Precautions to Take to Prevent Electrical Shocks at Home

Electricity around the home is vital. However, because of various electrical hazards, you should take precautions as you do electrical work. If you want to prevent any possible electrical shock in your home, ensure that you shut off the power or any electrical appliance you plan to use. However, it is not as simple as that, for there are things around the home that give an electric charge even with no power. Also, some things you have to do around the house may require the use of continuous electricity. Thus, creating an electrical risk as you work. For this reason, you should be careful around the home and understand how to use electricity safely or get further advice from electrician from Nashville. Below are precautions you should take to avoid electrical shocks at home. 

  1. Use GFCIs 

Any work that you do at home and requires the use of electricity throughout. Meaning you need to have the power on all the time.

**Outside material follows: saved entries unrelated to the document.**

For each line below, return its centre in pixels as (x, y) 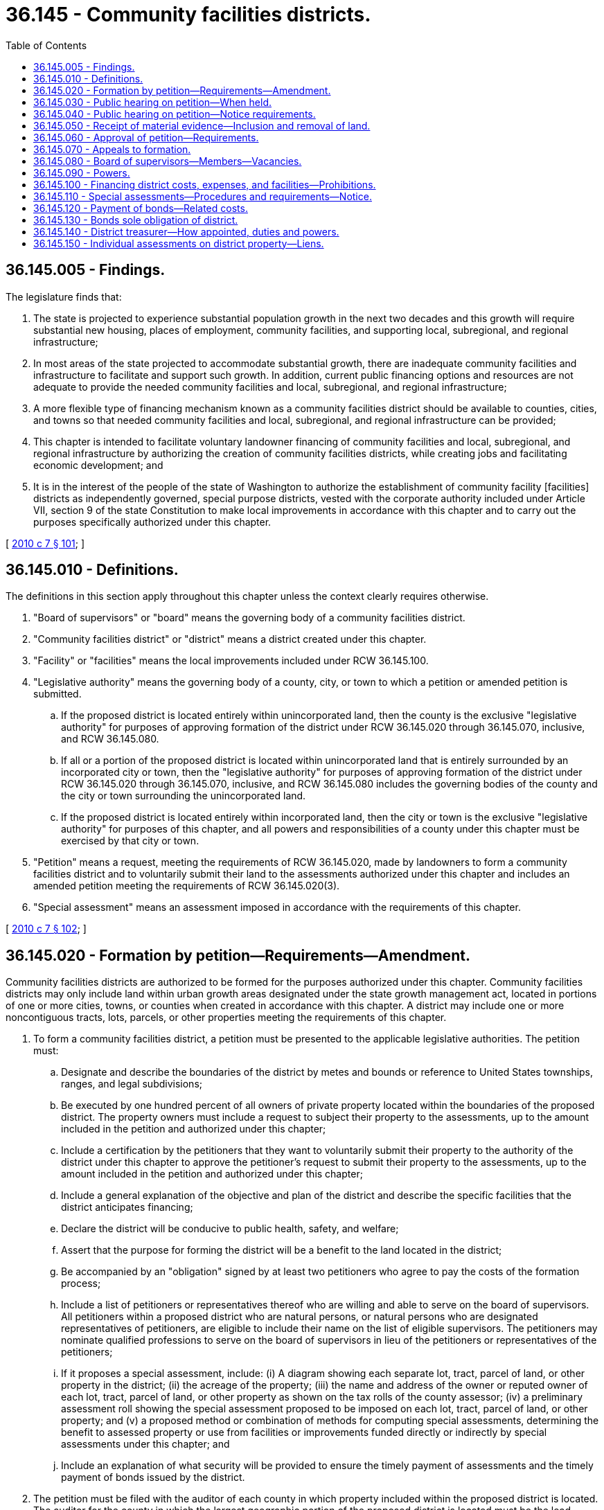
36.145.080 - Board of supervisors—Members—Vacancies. (168, 161)
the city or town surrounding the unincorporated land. (184, 796)
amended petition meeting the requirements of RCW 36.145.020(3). (187, 886)
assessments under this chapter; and (145, 1444)
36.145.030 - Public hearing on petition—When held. (153, 102)
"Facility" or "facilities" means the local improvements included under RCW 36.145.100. (231, 661)
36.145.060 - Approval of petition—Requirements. (146, 137)
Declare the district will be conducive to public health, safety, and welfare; (230, 1229)

Plug your power tool, extension cord, or other equipment into the Ground Fault Circuit Interrupter Outlet. Optionally, use a GFCI protected extension cord to protect yourself from electrical shocks. When you use GFCIs, they help detect any electrical issues you have and shut off the power to prevent any possible electrical shock. You can experience a fault by short circuits that occur inside tools, appliances, or cords or if water gets on cord contacts. If you have to be working near water, a moisture source, or outdoors, you need to consider using GFCI protection.

  • Test for power

After turning off the circuit breaker, always test for power at the equipment or the device. Use an electrical tester or a non-contact voltage tester to check any electrical contacts or circuit wiring before you touch anything that may still have electrical current in it. For instance, if you need to work on a light switch with a problem, turn off the power to the switch circuit and carefully get out the switch cover. Use the tester to ensure that no voltage is present before you proceed. 

  • Beware of capacitors 

Capacitors, just like batteries, hold an electric charge on their own. Equipment that use motors have capacitors, such as freezers, microwave ovens, air conditioners and refrigerators. Thus, to help the motor start, the capacitors store electricity by giving them a boost at a high voltage. Notably, even with the appliance unplugged or the circuit power cut off, capacitors can still deliver a deadly shock. Therefore, it is best to avoid working with equipment that contains capacitors unless you know how to remove capacitors safely.

  • Use insulated tools 

Using insulated tools for electrical work always makes sense. Although it sometimes seems like overkill when your circuit is off, and you have tested the power before touching any wires. However, it is best to consider it an easy and lifesaving backup precaution. More so, since the tool might drop or slip and cause an accidental electrical connection. Insulated tools are best since they have a minimal amount of metal exposed to prevent such accidents. Additionally, if you are working near electrical equipment wiring from a ladder, do not use a metal ladder, but a non-conductive fiberglass ladder will do.

  • Shut off power

Always turn off the power to a device or a circuit that you plan to work on. To do this, make sure that you turn off the specific breaker in your home’s breaker box or service panel. If you are not sure which is the breaker, it is best to shut off the entire breaker. If the appliance or equipment you are working on has a cord, unplug the cord to turn off the power to the equipment or appliance.

To conclude, you must know how to prevent shocks around the home. Not only for personal safety but also the safety of others around you. This applies to any electrical works that are happening around your home. The above precautions are some to consider as they are simple to follow and safe. Also, educate other people around your home to ensure they too prevent any possible electrical shocks.